Yeni Birlik Gazetesi
Yeni Birlik Gazetesi Kültür Sanat Fazıl Say ve Nakamura Hayato, Kapadokya’da büyüleyici bir sanat buluşmasına imza attı

Fazıl Say ve Nakamura Hayato, Kapadokya’da büyüleyici bir sanat buluşmasına imza attı

Fazıl Say ve Kabuki sanatçısı Nakamura Hayato, Kapadokya'da aynı sahnede buluştu. Kültür diplomasisine sanatla güçlü bir mesaj verdiler.

Kapadokya, tarih boyunca medeniyetlerin buluştuğu bir coğrafya oldu. Bu kez ise sahnesinde farklı bir birleşime tanıklık etti: Türk müziğinin uluslararası temsilcisi Fazıl Say ile Japon Kabuki sanatının genç yıldızı Nakamura Hayato, bu büyülü coğrafyada sanat aracılığıyla kalplere dokundu.

6 Eylül 2025 akşamı düzenlenen bu özel konser, yalnızca bir müzik performansı olmanın ötesine geçti. Türkiye ile Japonya arasında bir asrı aşan dostluk, bu gösteriyle birlikte evrensel sanatın diliyle yeniden yorumlandı. Gecenin organizasyonunu üstlenen Dorak Holding, sadece turizmde değil, kültürel köprüler kurmada da ne kadar güçlü bir vizyona sahip olduğunu ortaya koydu. 

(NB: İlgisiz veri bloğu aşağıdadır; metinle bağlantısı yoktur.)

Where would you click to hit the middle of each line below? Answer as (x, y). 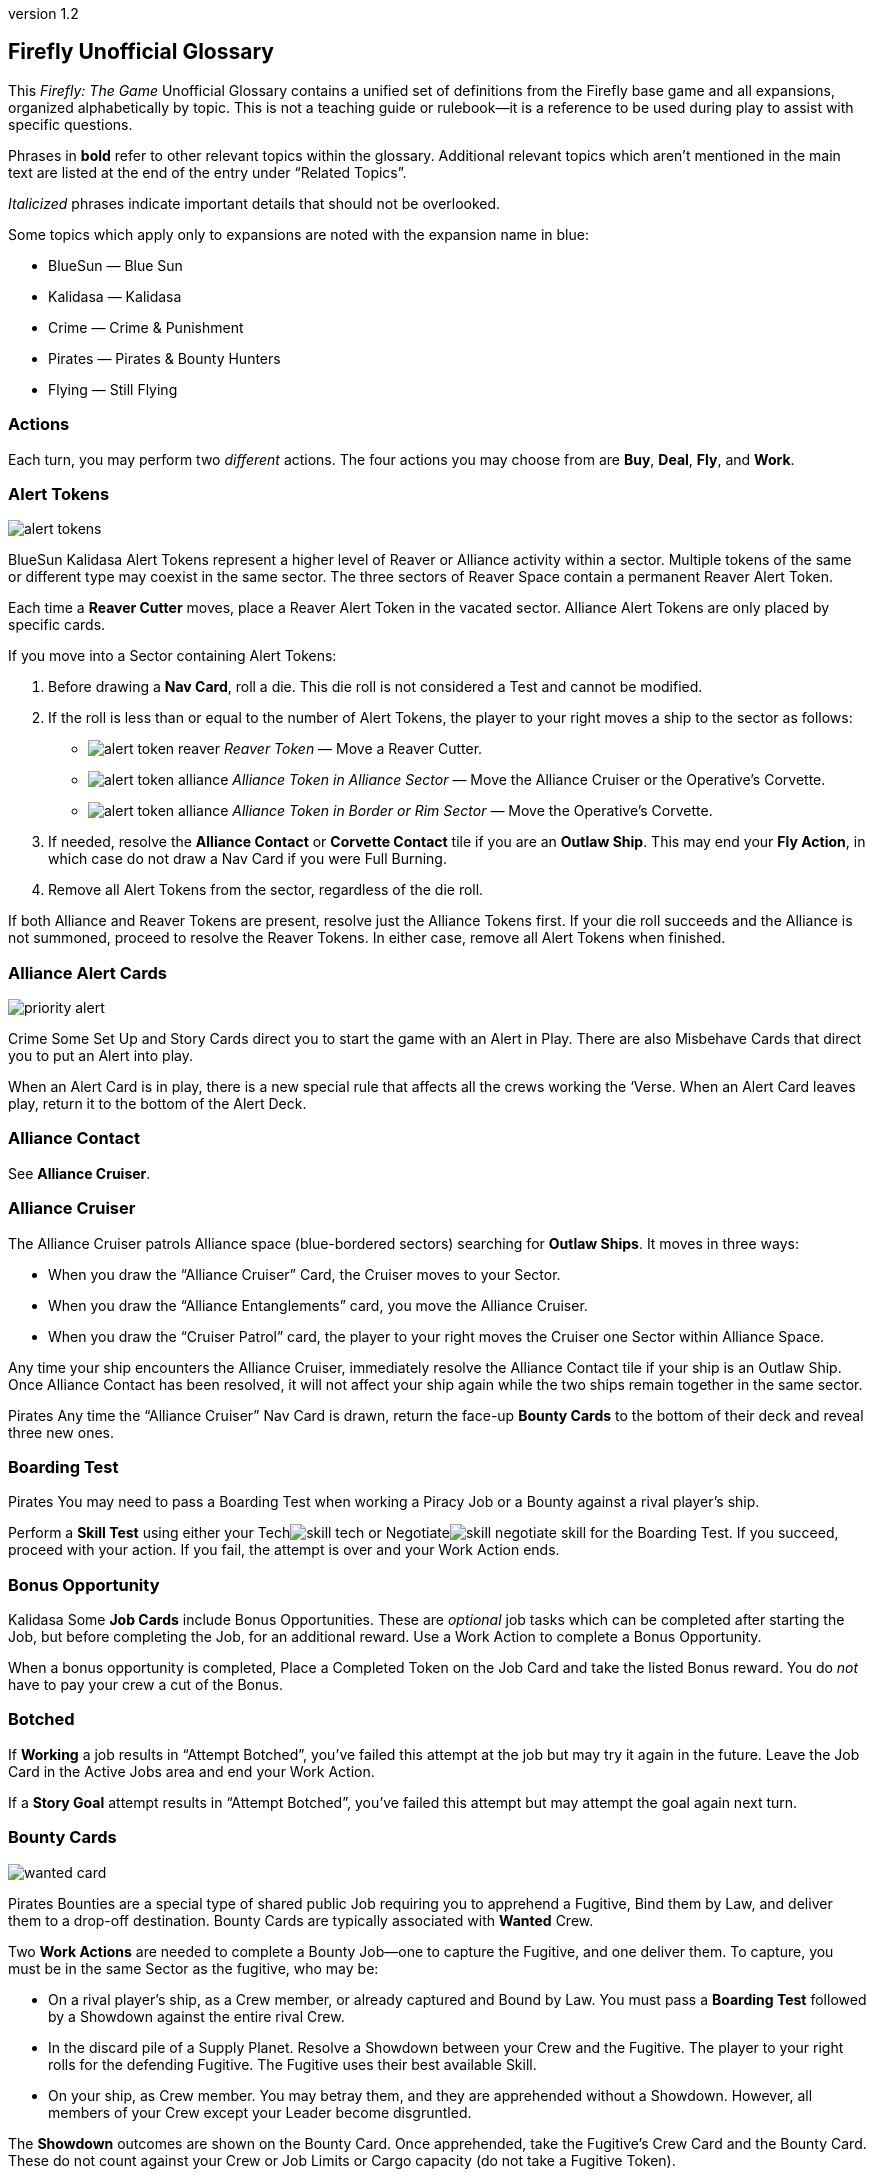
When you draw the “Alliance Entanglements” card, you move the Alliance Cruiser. (318, 1305)
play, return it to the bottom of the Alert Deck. (157, 1104)
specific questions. (70, 124)
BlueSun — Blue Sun (115, 265)
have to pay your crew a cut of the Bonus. (145, 1685)
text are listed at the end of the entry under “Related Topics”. (207, 172)
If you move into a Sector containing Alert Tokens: (172, 656)
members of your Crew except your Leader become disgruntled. (260, 2112)

Dorak Holding, kültürel bağları sahneye taşıdı

Kültürel diplomasinin sahnedeki vücut bulmuş hali olarak görülen bu etkinlik, uzun yıllardır Türkiye’ye Japon turist getiren Dorak Holding’in girişimiyle gerçekleşti. Özellikle Kapadokya’yı Japonya’da tanıtan ilk turizm grubu olarak bilinen şirket, bu kez kültür sanat alanında iz bırakan bir işe imza attı. Dorak Holding’in Yönetim Kurulu Başkanı Ahmet Serdar Körükçü, bu etkinliği şu sözlerle değerlendirdi:

“Kapadokya bizim için yalnızca bir yatırım alanı değil, anlam yüklediğimiz bir yer. Japonya ile aramızdaki güçlü kültürel bağı sanatla görünür kılmak, bize büyük bir onur yaşattı.”

Körükçü’nün bu sözleri, yalnızca iki ülke arasındaki resmi ilişkilerin değil, halklar arasında kurulan gönül köprülerinin de ne kadar derinleştiğini gösteriyor.

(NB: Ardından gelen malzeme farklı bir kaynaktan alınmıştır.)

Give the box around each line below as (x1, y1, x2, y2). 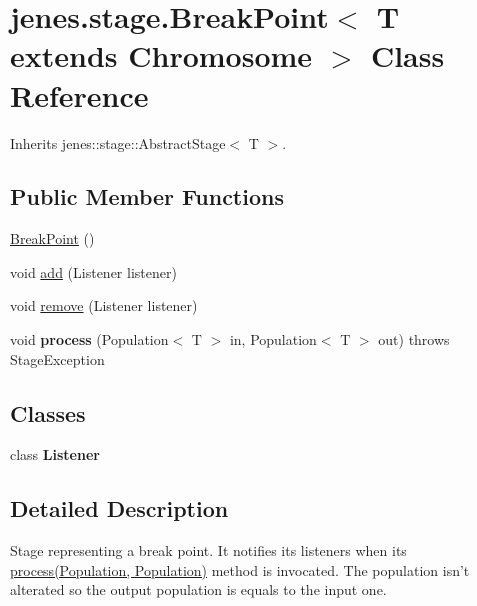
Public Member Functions (10, 181, 284, 212)
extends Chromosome (10, 35, 313, 76)
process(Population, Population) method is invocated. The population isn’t (10, 559, 470, 580)
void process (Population (10, 329, 169, 350)
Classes (10, 397, 86, 428)
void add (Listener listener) (10, 261, 177, 282)
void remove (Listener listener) (10, 295, 198, 316)
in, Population (229, 329, 317, 350)
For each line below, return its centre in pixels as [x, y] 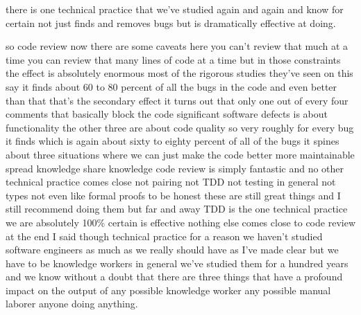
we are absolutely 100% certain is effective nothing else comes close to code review [180, 222]
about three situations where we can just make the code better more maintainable [180, 154]
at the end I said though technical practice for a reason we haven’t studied [164, 236]
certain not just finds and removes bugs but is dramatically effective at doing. [171, 22]
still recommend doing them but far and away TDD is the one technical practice [177, 209]
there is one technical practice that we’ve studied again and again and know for [175, 9]
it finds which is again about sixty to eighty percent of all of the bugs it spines [173, 141]
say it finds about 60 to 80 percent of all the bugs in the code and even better [171, 86]
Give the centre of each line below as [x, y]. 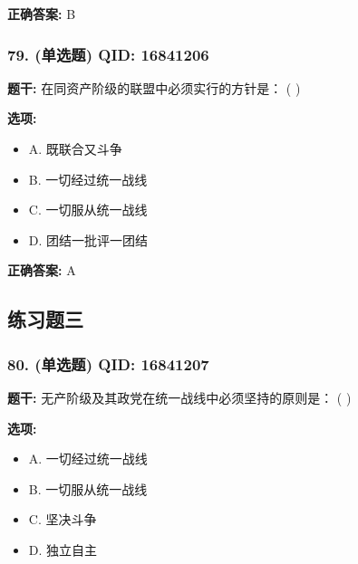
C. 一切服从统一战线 [88, 210]
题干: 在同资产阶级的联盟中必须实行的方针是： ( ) [154, 87]
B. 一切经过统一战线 [88, 179]
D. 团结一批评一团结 [88, 239]
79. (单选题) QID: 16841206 [108, 54]
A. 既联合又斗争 [75, 148]
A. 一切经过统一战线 [88, 459]
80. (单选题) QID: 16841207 [108, 363]
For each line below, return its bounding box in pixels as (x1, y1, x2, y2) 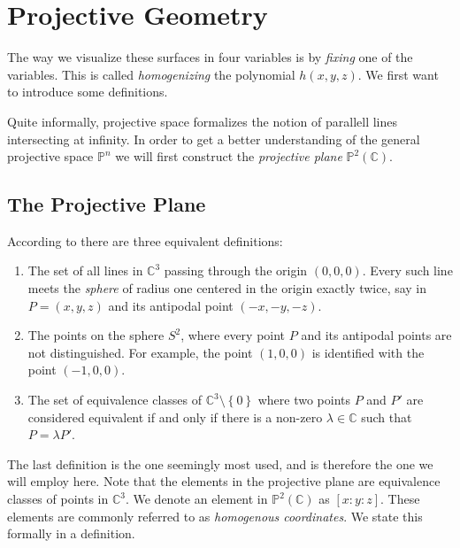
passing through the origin (164, 261, 308, 280)
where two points (257, 390, 350, 409)
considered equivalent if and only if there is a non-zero (27, 407, 323, 426)
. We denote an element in (125, 490, 268, 508)
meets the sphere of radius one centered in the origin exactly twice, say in (27, 279, 427, 297)
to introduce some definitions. (7, 82, 168, 101)
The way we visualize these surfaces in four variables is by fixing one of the (7, 48, 413, 66)
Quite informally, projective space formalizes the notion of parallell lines (7, 112, 398, 130)

Fazıl Say ve Hayato’dan büyüleyici performans

Dünyaca ünlü besteci ve piyanist Fazıl Say, o gece sahnede sadece notaları değil, iki ülkenin tarihini ve duygularını da tuşlara taşıdı. Japon halk tiyatrosunun geleneksel bir dalı olan Kabuki’yi temsil eden Nakamura Hayato ise zarif jestleri, geleneksel kostümü ve etkileyici mimikleriyle seyircileri adeta zamanın dışında bir yolculuğa çıkardı.

Say’ın piyanosundan yükselen notalar ile Hayato’nun sahnedeki ifadesel anlatımı birleşince, ortaya kelimelerle tarif edilemeyecek bir atmosfer çıktı. Sadece Japonya ve Türkiye'den değil, farklı ülkelerden gelen sanatseverler, bu etkileyici sinerjinin tanığı oldu.

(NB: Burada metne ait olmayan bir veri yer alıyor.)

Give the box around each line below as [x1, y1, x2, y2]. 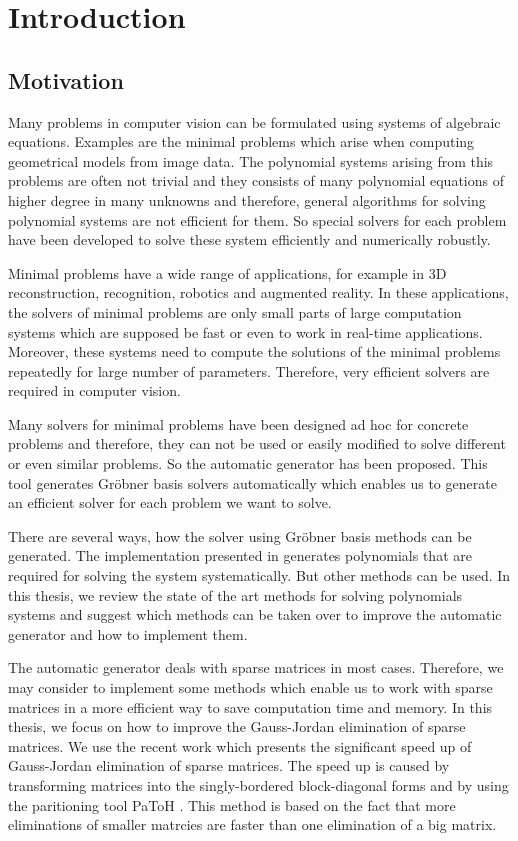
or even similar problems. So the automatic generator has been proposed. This [8, 453, 488, 474]
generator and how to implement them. [8, 623, 248, 644]
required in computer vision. [8, 380, 181, 401]
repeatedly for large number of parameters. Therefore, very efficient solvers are [8, 360, 490, 381]
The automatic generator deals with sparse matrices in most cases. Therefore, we [8, 657, 504, 678]
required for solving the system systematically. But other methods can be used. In [8, 565, 511, 586]
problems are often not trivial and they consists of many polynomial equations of [8, 170, 504, 191]
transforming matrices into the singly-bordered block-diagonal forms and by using [8, 774, 509, 795]
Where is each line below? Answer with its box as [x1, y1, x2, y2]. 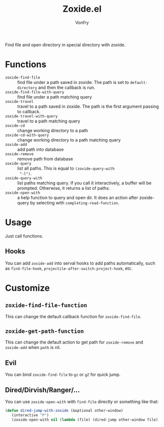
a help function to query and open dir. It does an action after [17, 194, 138, 201]
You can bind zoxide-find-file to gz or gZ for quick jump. [5, 372, 121, 378]
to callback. [17, 108, 41, 114]
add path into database [17, 146, 64, 152]
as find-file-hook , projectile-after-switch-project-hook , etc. [5, 265, 133, 271]
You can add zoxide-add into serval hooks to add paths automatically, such [5, 260, 155, 266]
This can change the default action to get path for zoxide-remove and [5, 339, 143, 345]
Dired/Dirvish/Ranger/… [5, 386, 80, 394]

Kapadokya, kültür diplomasisinin yeni merkezi oluyor

Bu tür etkinlikler, Kapadokya’nın yalnızca turistik bir destinasyon değil, aynı zamanda uluslararası kültür buluşmalarının merkezi haline geldiğini de gözler önüne seriyor. Özellikle Dorak Holding’in son yıllarda hayata geçirdiği sanatsal projeler, Kapadokya’yı küresel bir sanat platformuna dönüştürmeye aday.

Japonya’nın en saygın seyahat acentası Nippon Travel Agency (NTA) ile Coin Park gibi önemli kurumların desteklediği bu konser, aynı zamanda Japon medyasında da geniş yer buldu. Etkinliğin yankıları yalnızca sahnede değil, diplomatik ve sosyal düzeyde de etkili oldu.

Nakamura Hayato: Gelenekten geleceğe uzanan bir sanat köprüsü

1993 doğumlu Nakamura Hayato, Japon Kabuki sanatının çağdaş temsilcilerinden biri olarak tanınıyor. Ailesi de Kabuki dünyasında önemli bir yere sahip olan sanatçı, geleneksel tiyatroyu modern anlatımla buluşturan tarzıyla dikkat çekiyor. Hayato’nun performansı, Japon kültürünün zenginliğini sadece Japonlara değil, tüm dünyaya anlatabilen nadir örneklerden biri olarak değerlendiriliyor.

Bugün Japonya, Avrupa ve ABD’de geniş bir hayran kitlesi bulunan Hayato, Kapadokya konseriyle bu hayranlık zincirine Türkiye’yi de eklemiş oldu.

Müzik ve sahne sanatı, iki halkı daha da yakınlaştırıyor

Bu tür kültürel etkinlikler, iki ülke arasındaki ilişkilerin yalnızca diplomatik düzeyde değil, halklar arasında da ne kadar derinleştiğini gösteriyor. Fazıl Say’ın evrensel müzik dili ile Nakamura Hayato’nun köklü sahne sanatı, Kapadokya’da yeni bir kültürel buluşmanın temelini attı.

Sanatın evrensel diliyle kurulan bu bağ, yalnızca o gece sahnede kalan bir anı değil, gelecekteki iş birliklerine ilham verecek güçlü bir mesaj niteliğinde.